Левитан — страница 46 из 68

История о двух братьях особенно понравилась заключенному, арестованному дословно за Девятую симфонию Бетховена. По профессии он был служащий нижнего звена, но от природы проницательный человек и большой пацифист. Он был за все, что успокаивает людей, — и против всего, что становится причиной ссор в мире. Величайшим злом человечества он провозгласил ревность. Он разглашал, сколько людей погибло уже в «Илиаде» Гомера только потому, что какой-то грек ревновал прекрасную Елену к какому-то троянцу. Здесь ему невозможно было возразить. Он знал наизусть начало «Илиады».

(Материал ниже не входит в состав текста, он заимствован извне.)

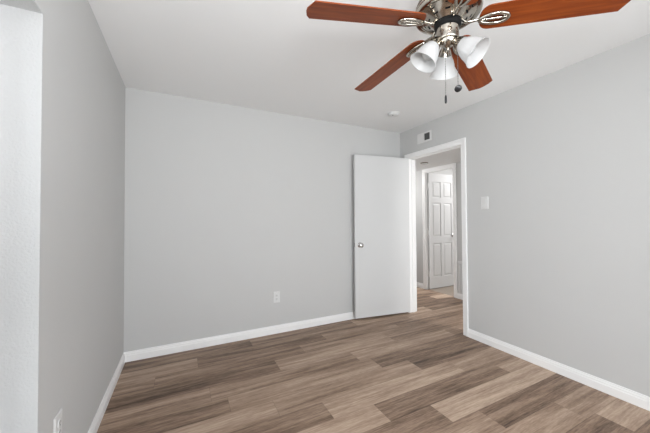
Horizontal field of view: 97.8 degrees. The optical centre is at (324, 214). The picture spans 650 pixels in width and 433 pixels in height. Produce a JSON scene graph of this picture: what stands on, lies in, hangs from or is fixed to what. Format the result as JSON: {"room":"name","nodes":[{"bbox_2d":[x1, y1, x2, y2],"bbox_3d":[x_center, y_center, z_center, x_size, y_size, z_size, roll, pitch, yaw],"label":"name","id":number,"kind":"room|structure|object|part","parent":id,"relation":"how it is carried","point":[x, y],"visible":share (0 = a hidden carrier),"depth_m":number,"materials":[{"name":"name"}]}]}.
{"room":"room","nodes":[
{"label":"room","id":0,"kind":"room"},
{"bbox_2d":[35,0,124,432],"bbox_3d":[-0.904,0.041,0.603,0.150,2.440,4.439,0,-1,-27],"label":"wall","id":1,"kind":"structure","parent":0,"point":[81,330],"depth_m":1.43,"materials":[{"name":"grey paint"}]},
{"bbox_2d":[0,0,42,432],"bbox_3d":[-0.740,0.079,0.315,0.116,1.672,1.549,0,-1,-27],"label":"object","id":2,"kind":"structure","parent":1,"relation":"in","point":[21,21],"depth_m":1.00,"materials":[{"name":"grey paint"}]},
{"bbox_2d":[53,408,61,432],"bbox_3d":[-1.106,0.887,1.178,0.010,0.122,0.076,0,-1,-27],"label":"power outlet","id":3,"kind":"object","parent":1,"relation":"attached to","point":[58,418],"visible":1,"depth_m":1.17,"materials":[{"name":"white plastic"}]},
{"bbox_2d":[88,352,124,432],"bbox_3d":[-0.824,1.218,0.619,0.014,0.086,4.209,0,-1,-27],"label":"baseboard","id":4,"kind":"structure","parent":1,"relation":"attached to","point":[101,410],"depth_m":1.90,"materials":[{"name":"white paint"}]},
{"bbox_2d":[124,87,399,351],"bbox_3d":[-0.338,0.086,3.304,3.283,2.440,0.115,0,-1,-27],"label":"wall","id":5,"kind":"structure","parent":0,"point":[228,208],"depth_m":2.93,"materials":[{"name":"grey paint"}]},
{"bbox_2d":[124,311,354,361],"bbox_3d":[-0.354,1.261,3.200,3.158,0.086,0.014,0,-1,-27],"label":"baseboard","id":6,"kind":"structure","parent":5,"relation":"attached to","point":[156,351],"depth_m":2.89,"materials":[{"name":"white paint"}]},
{"bbox_2d":[273,291,279,302],"bbox_3d":[-0.532,0.910,3.120,0.076,0.122,0.010,0,-1,-27],"label":"power outlet","id":7,"kind":"object","parent":5,"relation":"attached to","point":[276,295],"visible":1,"depth_m":3.12,"materials":[{"name":"white plastic"}]},
{"bbox_2d":[88,0,649,132],"bbox_3d":[0.557,-1.224,1.361,3.433,0.100,4.439,0,-1,-27],"label":"ceiling","id":8,"kind":"structure","parent":0,"point":[266,55],"depth_m":2.03,"materials":[{"name":"white paint"}]},
{"bbox_2d":[388,111,399,116],"bbox_3d":[0.773,-1.124,3.196,0.132,0.036,0.132,0,-1,-27],"label":"smoke detector","id":9,"kind":"object","parent":8,"relation":"attached to","point":[392,113],"visible":1,"depth_m":3.16,"materials":[{"name":"white plastic"}]},
{"bbox_2d":[306,0,630,103],"bbox_3d":[0.525,-0.838,1.315,1.242,0.672,1.218,0,-1,-27],"label":"ceiling fan","id":10,"kind":"object","parent":8,"relation":"hanging from","point":[443,20],"visible":1,"depth_m":1.23,"materials":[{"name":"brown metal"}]},
{"bbox_3d":[0.180,-0.836,1.191,0.524,0.006,0.134,-5,12,-14],"label":"blade","id":11,"kind":"part","parent":10,"relation":"part of","materials":[{"name":"brown wood"}]},
{"bbox_3d":[0.362,-0.830,1.623,0.134,0.006,0.524,-13,1,-30],"label":"blade","id":12,"kind":"part","parent":10,"relation":"part of","materials":[{"name":"brown wood"}]},
{"bbox_3d":[0.472,-0.733,1.287,0.126,0.108,0.126,32,0,-26],"label":"lamp shade","id":13,"kind":"part","parent":10,"relation":"part of","materials":[{"name":"white glass"}]},
{"bbox_3d":[0.479,-0.745,1.287,0.056,0.087,0.056,32,0,-26],"label":"light bulb","id":14,"kind":"part","parent":10,"relation":"part of","materials":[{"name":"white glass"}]},
{"bbox_3d":[0.580,-0.734,1.384,0.126,0.108,0.126,-27,42,-17],"label":"lamp shade","id":15,"kind":"part","parent":10,"relation":"part of","materials":[{"name":"white glass"}]},
{"bbox_3d":[0.546,-0.649,1.287,0.004,0.224,0.003,0,-1,-27],"label":"pull chain","id":16,"kind":"part","parent":10,"relation":"part of","materials":[{"name":"silver metal"}]},
{"bbox_3d":[0.527,-0.843,0.900,0.134,0.006,0.524,11,4,4],"label":"blade","id":17,"kind":"part","parent":10,"relation":"part of","materials":[{"name":"brown wood"}]},
{"bbox_3d":[0.809,-0.825,1.580,0.134,0.006,0.524,-16,-16,38],"label":"blade","id":18,"kind":"part","parent":10,"relation":"part of","materials":[{"name":"brown wood"}]},
{"bbox_3d":[0.622,-0.724,1.231,0.126,0.108,0.126,-19,-33,-32],"label":"lamp shade","id":19,"kind":"part","parent":10,"relation":"part of","materials":[{"name":"white glass"}]},
{"bbox_3d":[0.920,-0.841,1.151,0.524,0.006,0.134,4,-11,20],"label":"blade","id":20,"kind":"part","parent":10,"relation":"part of","materials":[{"name":"brown wood"}]},
{"bbox_2d":[97,285,649,432],"bbox_3d":[1.754,1.339,2.994,6.773,0.101,6.170,0,-1,-27],"label":"floor","id":21,"kind":"structure","parent":0,"point":[418,371],"depth_m":2.09,"materials":[{"name":"wood"}]},
{"bbox_2d":[353,154,409,318],"bbox_3d":[0.741,0.267,3.632,0.798,2.021,0.166,0,-1,-19],"label":"door","id":22,"kind":"structure","parent":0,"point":[381,184],"depth_m":3.61,"materials":[{"name":"white paint"}]},
{"bbox_2d":[415,148,460,170],"bbox_3d":[1.861,-0.869,3.748,1.040,0.080,4.200,0,-1,-27],"label":"ceiling","id":23,"kind":"structure","parent":0,"point":[452,156],"depth_m":4.23,"materials":[{"name":"white paint"}]},
{"bbox_2d":[415,162,461,287],"bbox_3d":[2.371,0.083,3.984,0.090,2.440,4.200,0,-1,-27],"label":"wall","id":24,"kind":"structure","parent":0,"point":[419,224],"depth_m":5.13,"materials":[{"name":"grey paint"}]},
{"bbox_2d":[422,163,457,297],"bbox_3d":[1.953,0.251,4.798,0.107,2.137,0.697,0,-1,-27],"label":"door frame","id":25,"kind":"structure","parent":24,"relation":"attached to","point":[453,165],"depth_m":5.02,"materials":[{"name":"white paint"}]},
{"bbox_2d":[417,282,462,299],"bbox_3d":[2.331,1.260,3.940,0.014,0.086,4.200,0,-1,-27],"label":"baseboard","id":26,"kind":"structure","parent":24,"relation":"attached to","point":[420,285],"depth_m":4.44,"materials":[{"name":"white paint"}]},
{"bbox_2d":[427,173,453,288],"bbox_3d":[2.124,0.288,5.174,0.666,2.050,0.166,0,-1,-27],"label":"door","id":27,"kind":"structure","parent":24,"relation":"in","point":[439,186],"depth_m":5.14,"materials":[{"name":"white paint"}]},
{"bbox_2d":[458,261,462,293],"bbox_3d":[2.196,0.973,4.213,0.013,0.500,0.500,0,-1,-27],"label":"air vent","id":28,"kind":"object","parent":24,"relation":"in","point":[460,279],"visible":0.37,"depth_m":4.41,"materials":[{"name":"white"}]},
{"bbox_2d":[430,168,451,174],"bbox_3d":[3.148,0.100,5.156,2.350,2.440,2.400,0,-1,-27],"label":"wall","id":29,"kind":"structure","parent":0,"point":[447,171],"depth_m":6.14,"materials":[{"name":"grey paint"}]},
{"bbox_2d":[400,34,649,396],"bbox_3d":[2.072,0.050,2.030,0.115,2.440,4.324,0,-1,-27],"label":"wall","id":30,"kind":"structure","parent":0,"point":[559,255],"depth_m":2.23,"materials":[{"name":"grey paint"}]},
{"bbox_2d":[417,130,430,143],"bbox_3d":[1.240,-0.968,3.555,0.013,0.125,0.225,0,-1,-27],"label":"air vent","id":31,"kind":"object","parent":30,"relation":"in","point":[426,136],"visible":1,"depth_m":3.55,"materials":[{"name":"white metal"}]},
{"bbox_2d":[404,138,468,336],"bbox_3d":[1.357,0.242,3.456,0.149,2.114,0.926,0,-1,-27],"label":"door frame","id":32,"kind":"structure","parent":30,"relation":"attached to","point":[460,143],"depth_m":3.39,"materials":[{"name":"white paint"}]},
{"bbox_2d":[481,197,488,208],"bbox_3d":[1.595,-0.116,2.841,0.012,0.124,0.078,0,-1,-27],"label":"light switch","id":33,"kind":"object","parent":30,"relation":"attached to","point":[484,200],"visible":1,"depth_m":2.84,"materials":[{"name":"white plastic"}]},
{"bbox_2d":[468,328,649,410],"bbox_3d":[1.998,1.228,2.026,0.014,0.086,4.195,0,-1,-27],"label":"baseboard","id":34,"kind":"structure","parent":30,"relation":"attached to","point":[630,396],"depth_m":2.21,"materials":[{"name":"white paint"}]}
]}

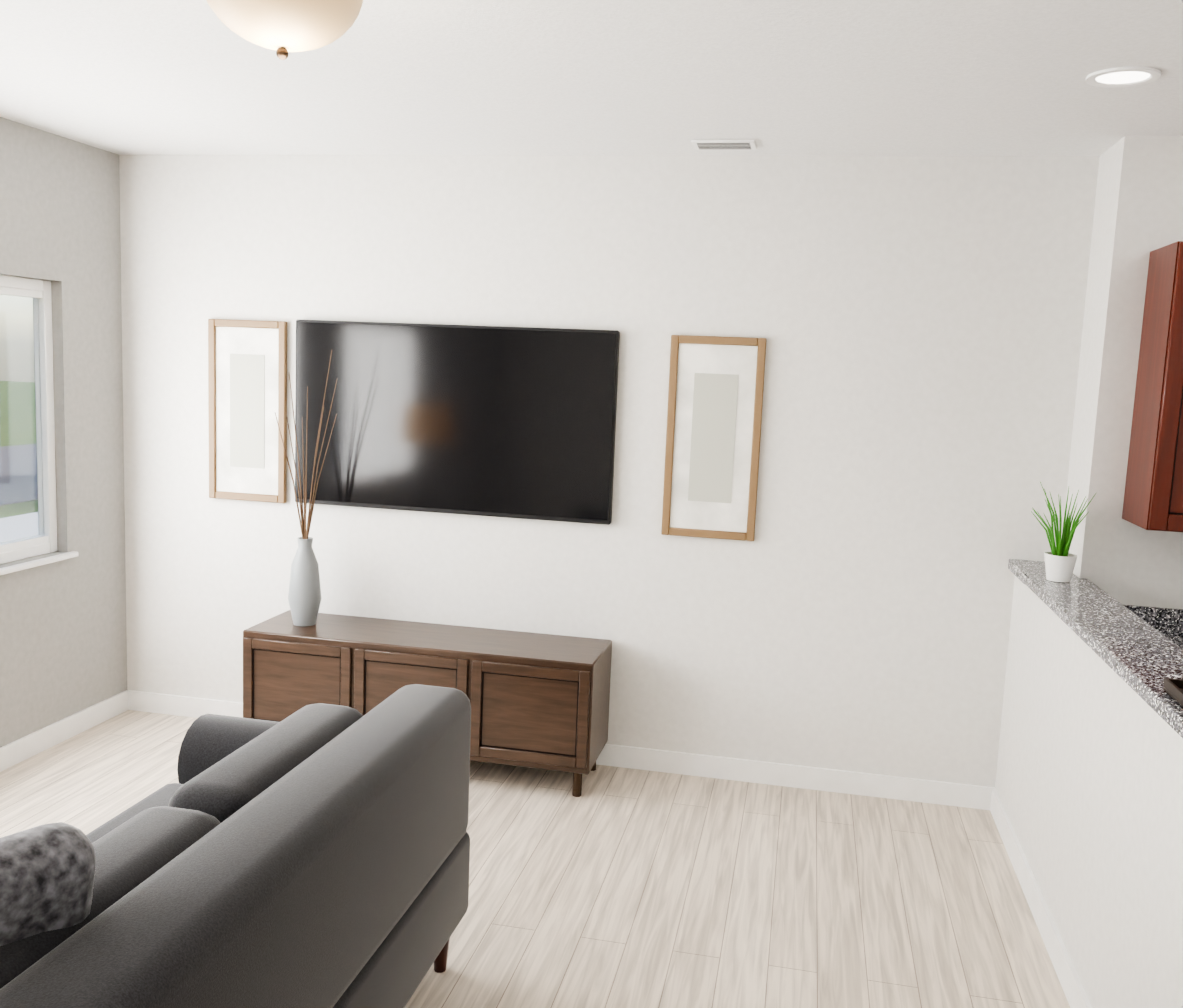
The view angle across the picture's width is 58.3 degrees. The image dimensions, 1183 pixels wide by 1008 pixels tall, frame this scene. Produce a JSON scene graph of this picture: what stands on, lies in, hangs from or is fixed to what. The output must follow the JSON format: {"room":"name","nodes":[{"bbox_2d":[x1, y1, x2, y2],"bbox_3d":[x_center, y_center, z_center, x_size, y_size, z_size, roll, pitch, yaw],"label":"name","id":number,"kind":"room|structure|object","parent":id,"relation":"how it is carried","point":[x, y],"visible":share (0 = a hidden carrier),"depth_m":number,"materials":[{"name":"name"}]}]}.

«Гнев, богиня, воспой Ахиллеса, Пелеева сына, грозный, который ахеянам тысячи бедствий соделал: многие души могучие славных героев низринул в мрачный Аид и самих распростер их в корысть плотоядным птицам окрестным и псам…»

Ревность уничтожала семьи, доводила людей до преступлений, до братоубийства, разъедала общества и — даже — становилась причиной войн. Без ревности мир был бы другим. Яги не подстрекали бы Отелл, Отеллы не убивали бы Дездемон. Братья не возненавидели бы друг друга. Браки были бы счастливее. Дети не наблюдали бы трагедий между родителями. Даже обеих мировых войн не случилось бы — по его мнению, обычная ревность может перерасти в ревность между народами и государствами, и даже между коалициями. Особенно он презирал сокамерника, из ревности убившего жену и ее любовника, да еще и в заключении твердившего, что ему никогда не будет жаль (ему жаль только, что у них было по одной жизни, а не по семь, чтобы отбирать их одну за другой!).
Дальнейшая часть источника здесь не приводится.